(Directions) Below is a block of entries; repeat all of it exactly but omit the pictures.

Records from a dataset
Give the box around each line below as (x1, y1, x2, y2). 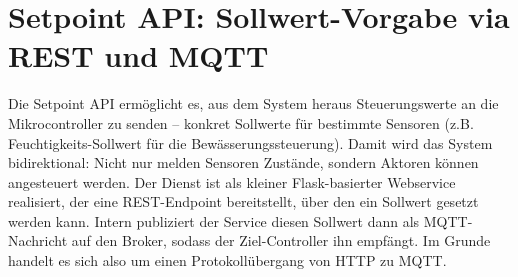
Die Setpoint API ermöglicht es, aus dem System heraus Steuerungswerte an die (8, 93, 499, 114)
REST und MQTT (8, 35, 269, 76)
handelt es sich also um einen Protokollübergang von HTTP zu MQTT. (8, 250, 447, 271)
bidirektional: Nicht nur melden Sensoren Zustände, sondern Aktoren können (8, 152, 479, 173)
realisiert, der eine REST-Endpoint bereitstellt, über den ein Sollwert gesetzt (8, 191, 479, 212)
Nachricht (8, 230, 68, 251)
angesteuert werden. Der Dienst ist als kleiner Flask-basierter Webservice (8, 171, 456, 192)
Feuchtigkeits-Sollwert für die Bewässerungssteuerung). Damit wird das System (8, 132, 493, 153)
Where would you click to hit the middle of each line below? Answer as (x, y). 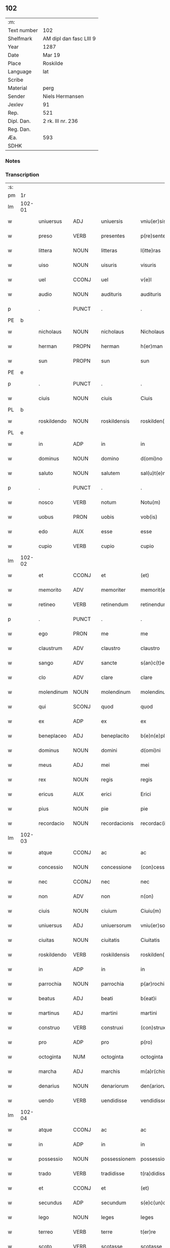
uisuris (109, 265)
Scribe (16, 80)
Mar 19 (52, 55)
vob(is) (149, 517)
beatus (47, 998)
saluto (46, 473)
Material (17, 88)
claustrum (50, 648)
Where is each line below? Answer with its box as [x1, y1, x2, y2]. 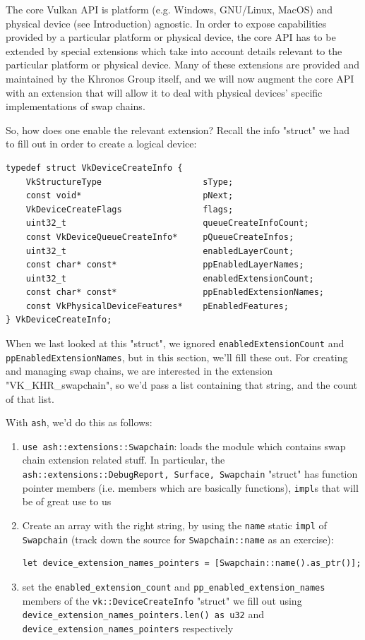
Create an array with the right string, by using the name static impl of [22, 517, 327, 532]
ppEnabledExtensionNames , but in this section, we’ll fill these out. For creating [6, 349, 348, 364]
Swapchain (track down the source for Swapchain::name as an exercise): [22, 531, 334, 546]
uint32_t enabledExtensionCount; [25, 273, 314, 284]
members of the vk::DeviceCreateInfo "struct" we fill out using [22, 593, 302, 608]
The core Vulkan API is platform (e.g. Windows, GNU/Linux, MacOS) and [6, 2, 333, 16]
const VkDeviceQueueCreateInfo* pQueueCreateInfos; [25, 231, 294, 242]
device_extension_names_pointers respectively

(The completed task)
Give the box around each line below as (x1, y1, x2, y2). 
Die Setpoint API ermöglicht es, aus dem System heraus Steuerungswerte an die (8, 93, 499, 114)
REST und MQTT (8, 35, 269, 76)
handelt es sich also um einen Protokollübergang von HTTP zu MQTT. (8, 250, 447, 271)
bidirektional: Nicht nur melden Sensoren Zustände, sondern Aktoren können (8, 152, 479, 173)
realisiert, der eine REST-Endpoint bereitstellt, über den ein Sollwert gesetzt (8, 191, 479, 212)
Nachricht (8, 230, 68, 251)
angesteuert werden. Der Dienst ist als kleiner Flask-basierter Webservice (8, 171, 456, 192)
Feuchtigkeits-Sollwert für die Bewässerungssteuerung). Damit wird das System (8, 132, 493, 153)
Where would you click to hit the middle of each line below? Answer as (x, y). 
uisuris (109, 265)
Scribe (16, 80)
Mar 19 (52, 55)
vob(is) (149, 517)
beatus (47, 998)
saluto (46, 473)
Material (17, 88)
claustrum (50, 648)
Where is each line below? Answer with its box as [x1, y1, x2, y2]. 
Create an array with the right string, by using the name static impl of [22, 517, 327, 532]
ppEnabledExtensionNames , but in this section, we’ll fill these out. For creating [6, 349, 348, 364]
Swapchain (track down the source for Swapchain::name as an exercise): [22, 531, 334, 546]
uint32_t enabledExtensionCount; [25, 273, 314, 284]
members of the vk::DeviceCreateInfo "struct" we fill out using [22, 593, 302, 608]
The core Vulkan API is platform (e.g. Windows, GNU/Linux, MacOS) and [6, 2, 333, 16]
const VkDeviceQueueCreateInfo* pQueueCreateInfos; [25, 231, 294, 242]
device_extension_names_pointers respectively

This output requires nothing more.